= Hangzhou Yuhang Economic Development Area =

The Hangzhou Yuhang Economic Development Area (HYEDA, 杭州余杭经济技术开发区 (杭州余杭經濟技術開發區, Hángzhōu Yúháng Jīngjì Jìshù Kāifā Qū)), also known as the Qianjiang Economic Development Area (钱江经济开发区 (錢江經濟開發區, Qiánjiāng Jīngjì Kāifā Qū)), is an economic and technological development area in Yuhang District of Hangzhou, Zhejiang, China.

==History==
The Hangzhou Yuhang Economic-Technological Development Area was formed in November 1993. On July 30, 2012, it became a national-level economic and technological development area. In 2015, the Hangzhou Yuhang Economic-Technological Area combined with the Qianjiang Economic Development Area covering a combined total of 76.94 square kilometres. In 2017, it jumped 48 places from the previous year ranking 77th out of China's 219 national economic and technological development areas.

==Economy==
By the end of 2016, there were more than 270 enterprises exceeding CNY¥20 million in annual revenue and 19 publicly traded companies. In 2016, the industrial output value exceeded CNY¥50 billion, and the total fiscal tax revenue was CNY¥4.07 billion.
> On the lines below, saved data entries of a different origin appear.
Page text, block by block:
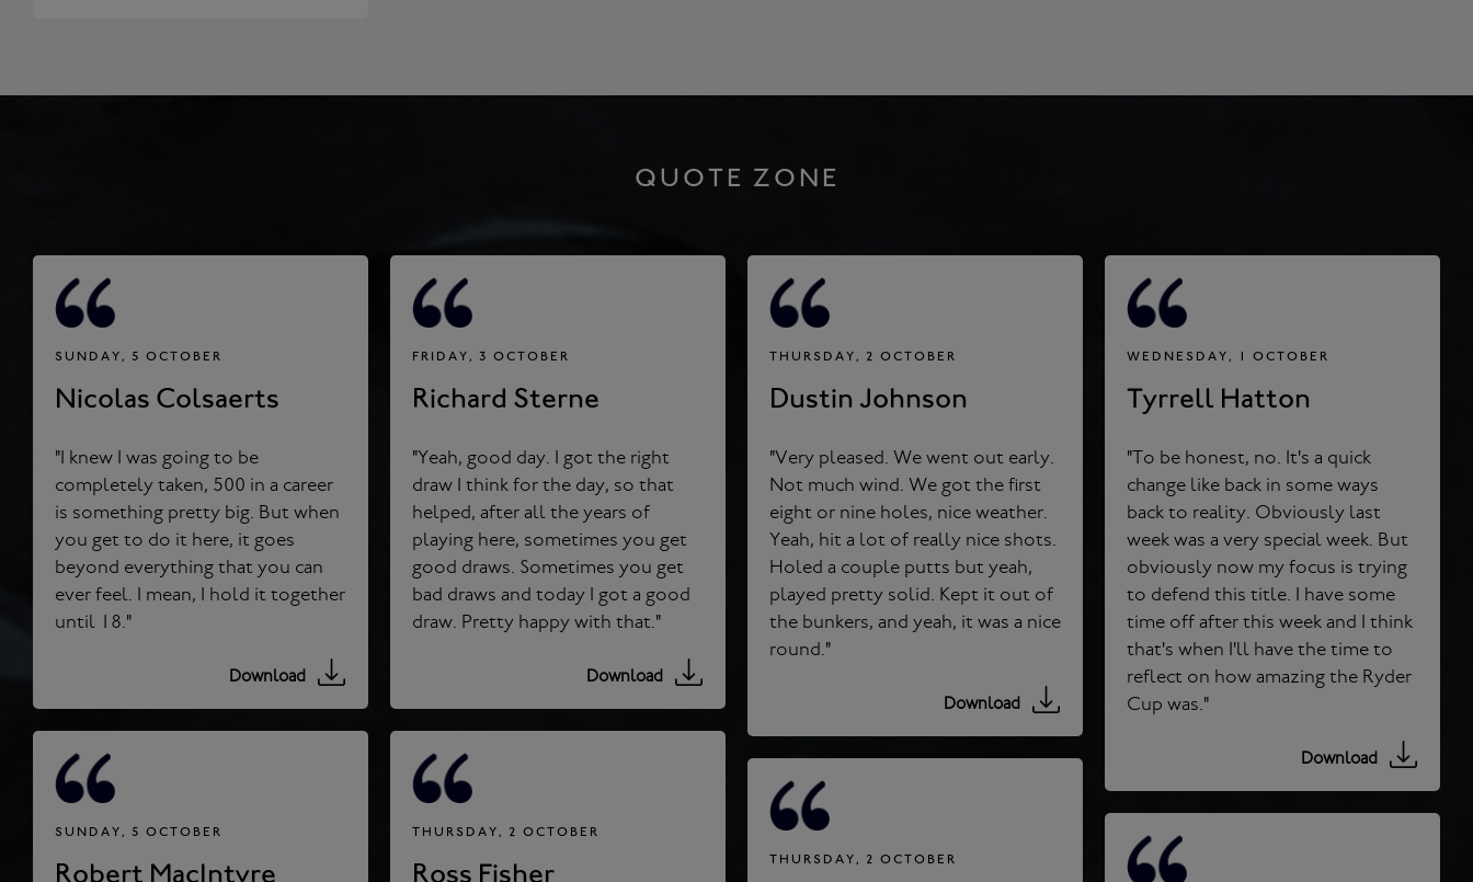
QUOTE ZONE
SUNDAY, 5 OCTOBER
Nicolas Colsaerts
"I knew I was going to be
completely taken, 500 in a career
is something pretty big. But when
you get to do it here, it goes
beyond everything that you can
ever feel. I mean, I hold it together
until 18."
Download
SUNDAY, 5 OCTOBER
Robert MacIntyre
FRIDAY, 3 OCTOBER
Richard Sterne
"Yeah, good day. I got the right
draw I think for the day, so that
helped, after all the years of
playing here, sometimes you get
good draws. Sometimes you get
bad draws and today I got a good
draw. Pretty happy with that."
Download
THURSDAY, 2 OCTOBER
Ross Fisher
THURSDAY, 2 OCTOBER
Dustin Johnson
"Very pleased. We went out early.
Not much wind. We got the first
eight or nine holes, nice weather.
Yeah, hit a lot of really nice shots.
Holed a couple putts but yeah,
played pretty solid. Kept it out of
the bunkers, and yeah, it was a nice
round."
Download
THURSDAY, 2 OCTOBER
WEDNESDAY, 1 OCTOBER
Tyrrell Hatton
"To be honest, no. It's a quick
change like back in some ways
back to reality. Obviously last
week was a very special week. But
obviously now my focus is trying
to defend this title. I have some
time off after this week and I think
that's when I'll have the time to
reflect on how amazing the Ryder
Cup was."
Download
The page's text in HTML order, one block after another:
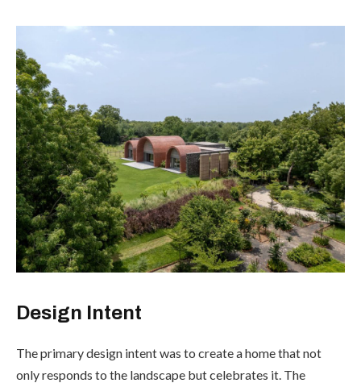
Design Intent
The primary design intent was to create a home that not
only responds to the landscape but celebrates it. The
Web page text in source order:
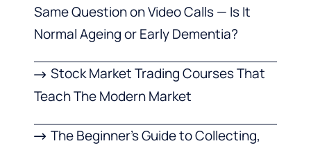
Same Question on Video Calls — Is It
Normal Ageing or Early Dementia?
Stock Market Trading Courses That
Teach The Modern Market
The Beginner’s Guide to Collecting,
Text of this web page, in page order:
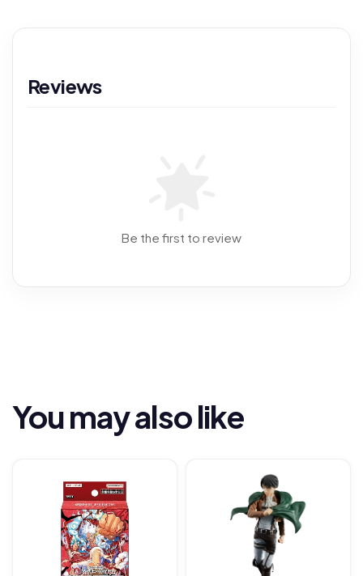
Reviews
Be the first to review
You may also like
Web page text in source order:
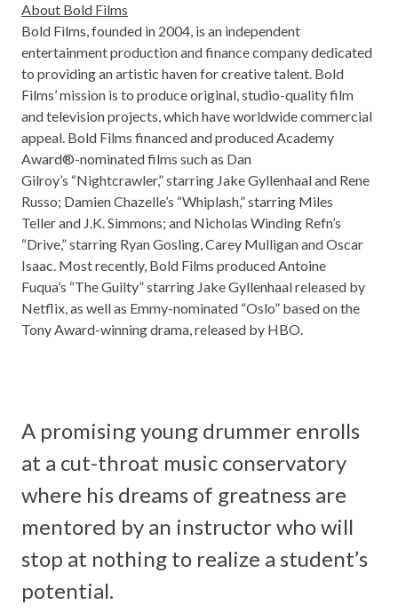
About Bold Films
Bold Films, founded in 2004, is an independent
entertainment production and finance company dedicated
to providing an artistic haven for creative talent. Bold
Films’ mission is to produce original, studio-quality film
and television projects, which have worldwide commercial
appeal. Bold Films financed and produced Academy
Award®-nominated films such as Dan
Gilroy’s “Nightcrawler,” starring Jake Gyllenhaaland Rene
Russo; Damien Chazelle’s “Whiplash,” starring Miles
Tellerand J.K. Simmons; and Nicholas Winding Refn’s
“Drive,” starring Ryan Gosling,Carey MulliganandOscar
Isaac. Most recently, Bold Films producedAntoine
Fuqua’s “The Guilty” starring Jake Gyllenhaalreleased by
Netflix, as well as Emmy-nominated “Oslo” based on the
Tony Award-winning drama, released by HBO.
A promising young drummer enrolls
at a cut-throat music conservatory
where his dreams of greatness are
mentored by an instructor who will
stop at nothing to realize a student’s
potential.
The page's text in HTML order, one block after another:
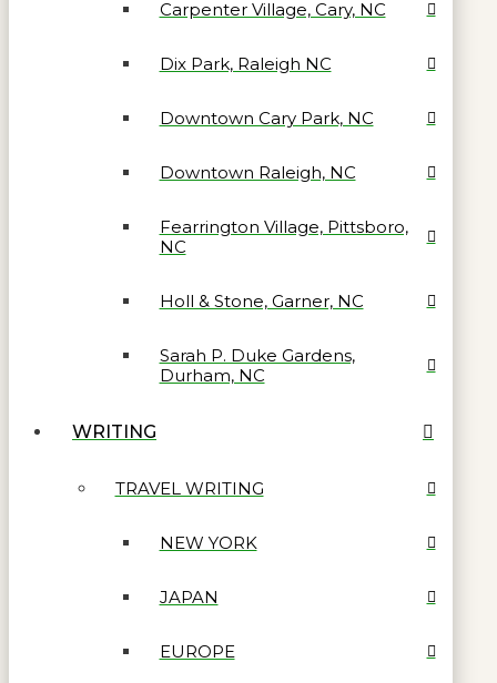
Carpenter Village, Cary, NC
Dix Park, Raleigh NC
Downtown Cary Park, NC
Downtown Raleigh, NC
Fearrington Village, Pittsboro,
NC
Holl & Stone, Garner, NC
Sarah P. Duke Gardens,
Durham, NC
WRITING
TRAVEL WRITING
NEW YORK
JAPAN
EUROPE
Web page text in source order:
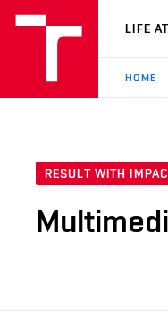
VUT
LIFE
HOME
RESULT WITH
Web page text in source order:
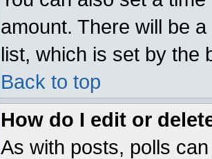
amount. There will be
list, which is set by the
Back to top
How do I edit or
As with posts, polls
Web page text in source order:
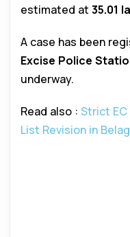
estimated at ₹35.01
A case has been
Excise Police
underway.
Read also : Strict EC
List Revision in
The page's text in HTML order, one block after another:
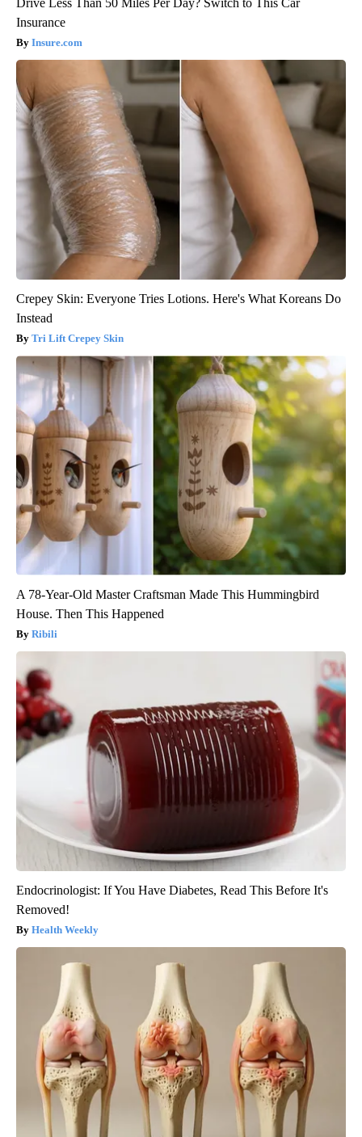
Drive Less Than 50 Miles Per Day? Switch to This Car
Insurance
Insure.com
Crepey Skin: Everyone Tries Lotions. Here's What Koreans Do
Instead
Tri Lift Crepey Skin
A 78-Year-Old Master Craftsman Made This Hummingbird
House. Then This Happened
Ribili
Endocrinologist: If You Have Diabetes, Read This Before It's
Removed!
Health Weekly
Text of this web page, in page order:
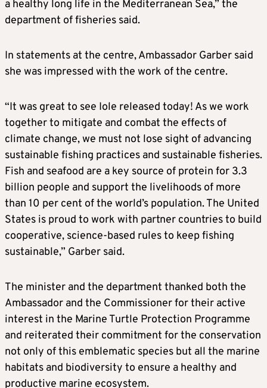
a healthy long life in the Mediterranean Sea,” the
department of fisheries said.
In statements at the centre, Ambassador Garber said
she was impressed with the work of the centre.
“It was great to see Iole released today! As we work
together to mitigate and combat the effects of
climate change, we must not lose sight of advancing
sustainable fishing practices and sustainable fisheries.
Fish and seafood are a key source of protein for 3.3
billion people and support the livelihoods of more
than 10 per cent of the world’s population. The United
States is proud to work with partner countries to build
cooperative, science-based rules to keep fishing
sustainable,” Garber said.
The minister and the department thanked both the
Ambassador and the Commissioner for their active
interest in the Marine Turtle Protection Programme
and reiterated their commitment for the conservation
not only of this emblematic species but all the marine
habitats and biodiversity to ensure a healthy and
productive marine ecosystem.
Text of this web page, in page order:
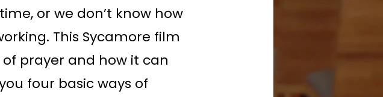
or we don’t know how
This Sycamore film
prayer and how it can
four basic ways of
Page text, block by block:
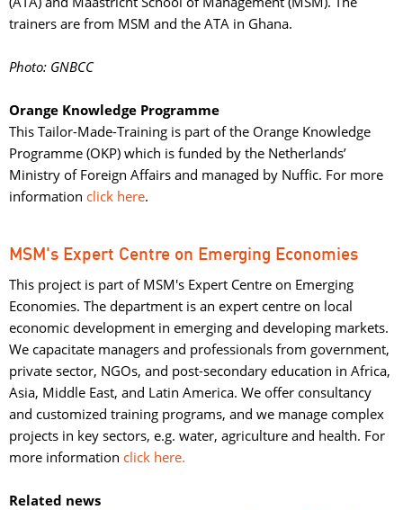
trainers are from MSM and the ATA in Ghana.
Photo: GNBCC
Orange Knowledge Programme
This Tailor-Made-Training is part of the Orange Knowledge
Programme (OKP) which is funded by the Netherlands’
Ministry of Foreign Affairs and managed by Nuffic. For more
information click here.
MSM's Expert Centre on Emerging Economies
This project is part of MSM's Expert Centre on Emerging
Economies. The department is an expert centre on local
economic development in emerging and developing markets.​
We capacitate managers and professionals from government,
private sector, NGOs, and post-secondary education in Africa,
Asia, Middle East, and Latin America. We offer consultancy
and customized training programs, and we manage complex
projects in key sectors, e.g. water, agriculture and health. For
more information click here.
Related news
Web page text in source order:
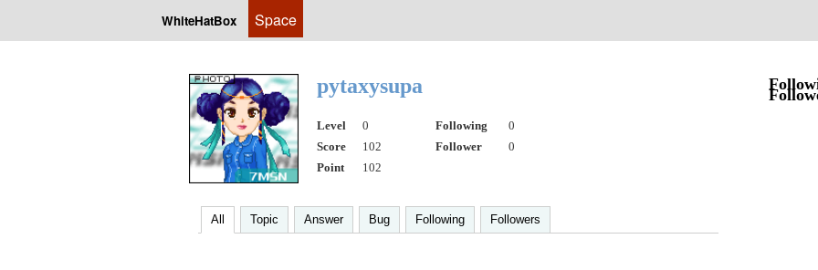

The Hangzhou Yuhang Economic-Technological Development Area's strategic focus is on five core industries and their integration with the internet:

1. Intelligent Equipment Industry (electrical appliances, mechanical parts, advanced manufacturing equipment)
2. Health Care Industry (pharmaceuticals, bio-medicine, medical equipment)
3. Green Industry (environmental protection, new energy, energy saving)
4. Fabric and Textile Industry (production and design)
5. Modern Service Industry (financial services, science and technology research, tourism, education)

==Location==
The Hangzhou Yuhang Economic-Technological Development Area is located at the heart of the Yangtze River Delta economic circle. It is 39 minutes away from Shanghai by high-speed train, 39 km (about a 25 minutes drive) away from Hangzhou Xiaoshan International Airport, 150 km (about a 1.5-hour drive) away from Shanghai Hongqiao Airport, and 170 km (about a 2-hour drive) away from Ningbo Airport. It is also connected with Hangzhou Metro Line 1 with plans for Line 3, 9, and 12 when completed.